The result is that, at least for now, a one-size-fits-all strategy no longer applies. And considering that for all of these markets, energy efficiency will be essential, architectures need to be created specifically for these markets. The fastest and least-expensive way to do that is by creating discrete processing units with programmability built into those devices, and new memory architectures that can handle big increases in the volume of data for all of these devices.

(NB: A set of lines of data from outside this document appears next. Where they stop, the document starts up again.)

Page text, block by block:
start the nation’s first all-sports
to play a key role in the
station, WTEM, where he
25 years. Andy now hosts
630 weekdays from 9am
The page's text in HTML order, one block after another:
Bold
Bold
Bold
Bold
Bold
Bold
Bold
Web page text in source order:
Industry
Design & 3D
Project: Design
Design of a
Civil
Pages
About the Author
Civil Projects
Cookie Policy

Processor makers have seen this coming for some time. Intel’s Turbo Boost, has been around since the beginning of this decade, allowing the clock speed to ramp up as needed for short periods of intensive computing. The acquisition of Altera provided yet another option, allowing Intel to connect small FPGAs in a package with its x86 processors. Intel has been hinting at this for the past couple of years, utilizing its Embedded Multi-Die Interconnect Bridge to connect them together. Samsung’s RDL-level interconnect is a similar approach.

ARM’s DynamIQ architecture is another approach to this problem, expanding on its big.LITTLE heterogeneous multi-core approach to create mini compute clusters with dedicated processors for machine learning and AI. And Synopsys’ ARC processor cores have been configurable for years.


Fig. 2: ARM DynamIQ. Source: ARM

The common thread here is that no single chip does everything well, but if everything is unbundled these chips can be designed to do one or two things extremely well. And rather than creating everything from scratch, it’s much easier to utilize what’s already available and develop less-expensive, highly targeted and customizable accelerators to reduce power and increase performance. That can come in the form of an FPGA, embedded FPGA, DSP, or some other programmable logic built into the chip or package.

As these markets expand and mature, the most efficient and least-expensive approaches ultimately will win out. But for the foreseeable future, meaning at least the next five years and maybe even the next decade or more, accelerators will be a big growth market for processors, as well as for I/O, memory and the IP necessary to support those processors.